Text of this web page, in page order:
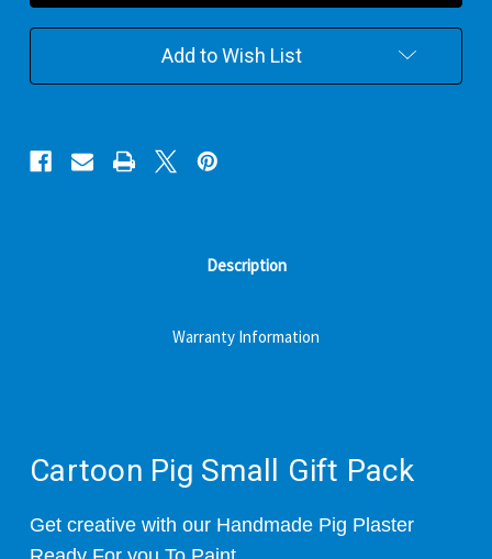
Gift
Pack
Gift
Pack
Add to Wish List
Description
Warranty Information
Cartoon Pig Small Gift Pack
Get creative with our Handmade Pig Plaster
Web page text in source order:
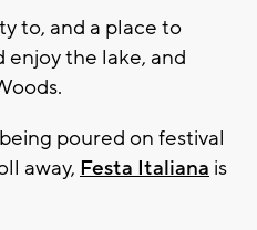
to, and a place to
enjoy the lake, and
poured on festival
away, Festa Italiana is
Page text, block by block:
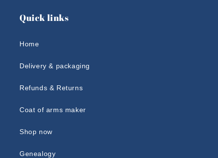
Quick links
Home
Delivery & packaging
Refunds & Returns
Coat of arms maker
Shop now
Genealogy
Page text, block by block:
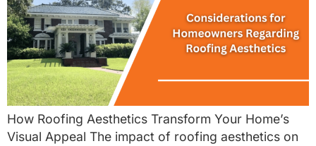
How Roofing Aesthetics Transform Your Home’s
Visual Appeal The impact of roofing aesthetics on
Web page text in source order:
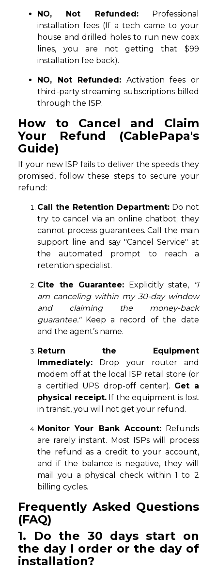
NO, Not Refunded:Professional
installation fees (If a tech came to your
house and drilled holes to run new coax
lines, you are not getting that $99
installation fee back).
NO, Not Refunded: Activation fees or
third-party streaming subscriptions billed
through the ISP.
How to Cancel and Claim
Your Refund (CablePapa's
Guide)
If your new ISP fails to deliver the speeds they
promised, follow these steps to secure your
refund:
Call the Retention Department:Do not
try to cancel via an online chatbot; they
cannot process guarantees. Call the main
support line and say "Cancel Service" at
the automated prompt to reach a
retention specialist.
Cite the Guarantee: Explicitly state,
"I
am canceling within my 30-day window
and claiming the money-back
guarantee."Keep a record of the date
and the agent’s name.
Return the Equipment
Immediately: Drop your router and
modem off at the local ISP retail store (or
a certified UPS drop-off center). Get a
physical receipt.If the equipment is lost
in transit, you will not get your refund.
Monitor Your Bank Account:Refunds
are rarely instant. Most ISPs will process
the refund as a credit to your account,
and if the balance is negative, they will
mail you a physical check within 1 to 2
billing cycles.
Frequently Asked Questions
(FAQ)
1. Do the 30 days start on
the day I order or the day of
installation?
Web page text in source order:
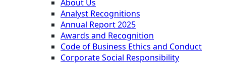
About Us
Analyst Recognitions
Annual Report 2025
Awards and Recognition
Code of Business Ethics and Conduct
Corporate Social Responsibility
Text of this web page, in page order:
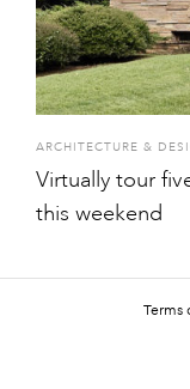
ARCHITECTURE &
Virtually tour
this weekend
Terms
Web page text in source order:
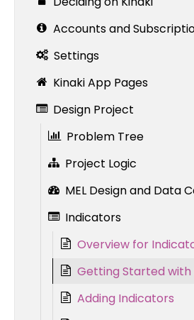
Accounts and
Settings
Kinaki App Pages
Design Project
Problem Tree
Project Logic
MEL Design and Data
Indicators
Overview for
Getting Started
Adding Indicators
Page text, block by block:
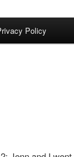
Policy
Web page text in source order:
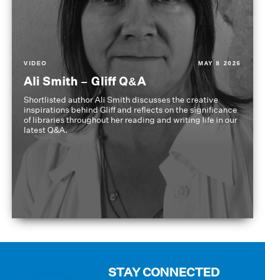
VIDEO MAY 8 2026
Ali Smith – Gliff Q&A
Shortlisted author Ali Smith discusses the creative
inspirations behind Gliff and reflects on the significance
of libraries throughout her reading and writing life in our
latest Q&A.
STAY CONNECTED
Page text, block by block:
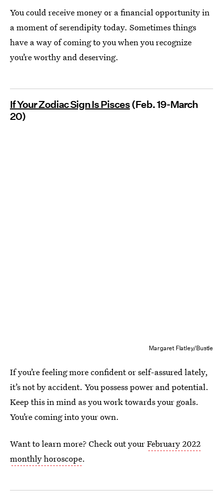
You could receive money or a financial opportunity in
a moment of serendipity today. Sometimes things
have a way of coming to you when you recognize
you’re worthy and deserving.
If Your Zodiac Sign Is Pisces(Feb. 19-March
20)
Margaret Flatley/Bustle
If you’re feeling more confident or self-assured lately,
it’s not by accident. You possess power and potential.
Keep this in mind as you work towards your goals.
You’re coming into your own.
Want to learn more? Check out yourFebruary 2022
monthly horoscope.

--

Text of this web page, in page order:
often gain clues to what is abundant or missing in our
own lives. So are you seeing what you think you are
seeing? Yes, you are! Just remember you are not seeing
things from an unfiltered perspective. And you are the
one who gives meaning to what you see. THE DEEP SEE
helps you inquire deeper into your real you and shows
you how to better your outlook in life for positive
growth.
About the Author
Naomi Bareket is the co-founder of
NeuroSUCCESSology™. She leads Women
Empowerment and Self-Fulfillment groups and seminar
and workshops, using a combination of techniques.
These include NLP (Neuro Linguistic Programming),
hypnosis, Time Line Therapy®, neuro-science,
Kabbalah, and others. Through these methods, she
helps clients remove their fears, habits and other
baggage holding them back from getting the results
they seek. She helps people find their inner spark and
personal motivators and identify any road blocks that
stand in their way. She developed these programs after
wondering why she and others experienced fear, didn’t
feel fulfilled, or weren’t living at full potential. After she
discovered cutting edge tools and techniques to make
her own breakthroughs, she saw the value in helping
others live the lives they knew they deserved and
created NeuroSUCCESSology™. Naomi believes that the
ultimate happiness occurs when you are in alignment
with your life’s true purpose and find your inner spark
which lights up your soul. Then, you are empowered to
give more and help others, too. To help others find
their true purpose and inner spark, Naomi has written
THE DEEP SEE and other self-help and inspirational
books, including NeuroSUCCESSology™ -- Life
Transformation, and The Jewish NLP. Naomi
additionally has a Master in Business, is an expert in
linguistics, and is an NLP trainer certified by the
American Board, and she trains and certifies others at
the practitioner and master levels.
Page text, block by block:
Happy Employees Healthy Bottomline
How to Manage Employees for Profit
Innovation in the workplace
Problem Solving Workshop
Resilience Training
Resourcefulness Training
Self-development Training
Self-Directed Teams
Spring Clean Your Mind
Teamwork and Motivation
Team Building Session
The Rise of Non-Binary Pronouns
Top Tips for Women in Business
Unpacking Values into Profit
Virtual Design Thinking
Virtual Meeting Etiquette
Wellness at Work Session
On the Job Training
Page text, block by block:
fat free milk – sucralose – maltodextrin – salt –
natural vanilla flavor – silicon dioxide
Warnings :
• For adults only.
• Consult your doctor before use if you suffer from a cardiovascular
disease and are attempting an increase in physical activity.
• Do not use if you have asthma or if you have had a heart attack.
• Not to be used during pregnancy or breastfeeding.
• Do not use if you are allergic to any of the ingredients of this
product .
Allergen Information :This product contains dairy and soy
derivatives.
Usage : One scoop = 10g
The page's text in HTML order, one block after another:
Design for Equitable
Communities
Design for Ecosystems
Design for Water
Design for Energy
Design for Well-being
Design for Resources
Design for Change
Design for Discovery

■ What to work on
Within the data above, the lines from the one with "one who gives" to the one with "created NeuroSUCCESSology™. Naomi" must be repeated exactly; no other line belongs in the answer.

■ Answer space
one who gives meaning to what you see. THE DEEP SEE
helps you inquire deeper into your real you and shows
you how to better your outlook in life for positive
growth.
About the Author
Naomi Bareket is the co-founder of
NeuroSUCCESSology™. She leads Women
Empowerment and Self-Fulfillment groups and seminar
and workshops, using a combination of techniques.
These include NLP (Neuro Linguistic Programming),
hypnosis, Time Line Therapy®, neuro-science,
Kabbalah, and others. Through these methods, she
helps clients remove their fears, habits and other
baggage holding them back from getting the results
they seek. She helps people find their inner spark and
personal motivators and identify any road blocks that
stand in their way. She developed these programs after
wondering why she and others experienced fear, didn’t
feel fulfilled, or weren’t living at full potential. After she
discovered cutting edge tools and techniques to make
her own breakthroughs, she saw the value in helping
others live the lives they knew they deserved and
created NeuroSUCCESSology™. Naomi believes that the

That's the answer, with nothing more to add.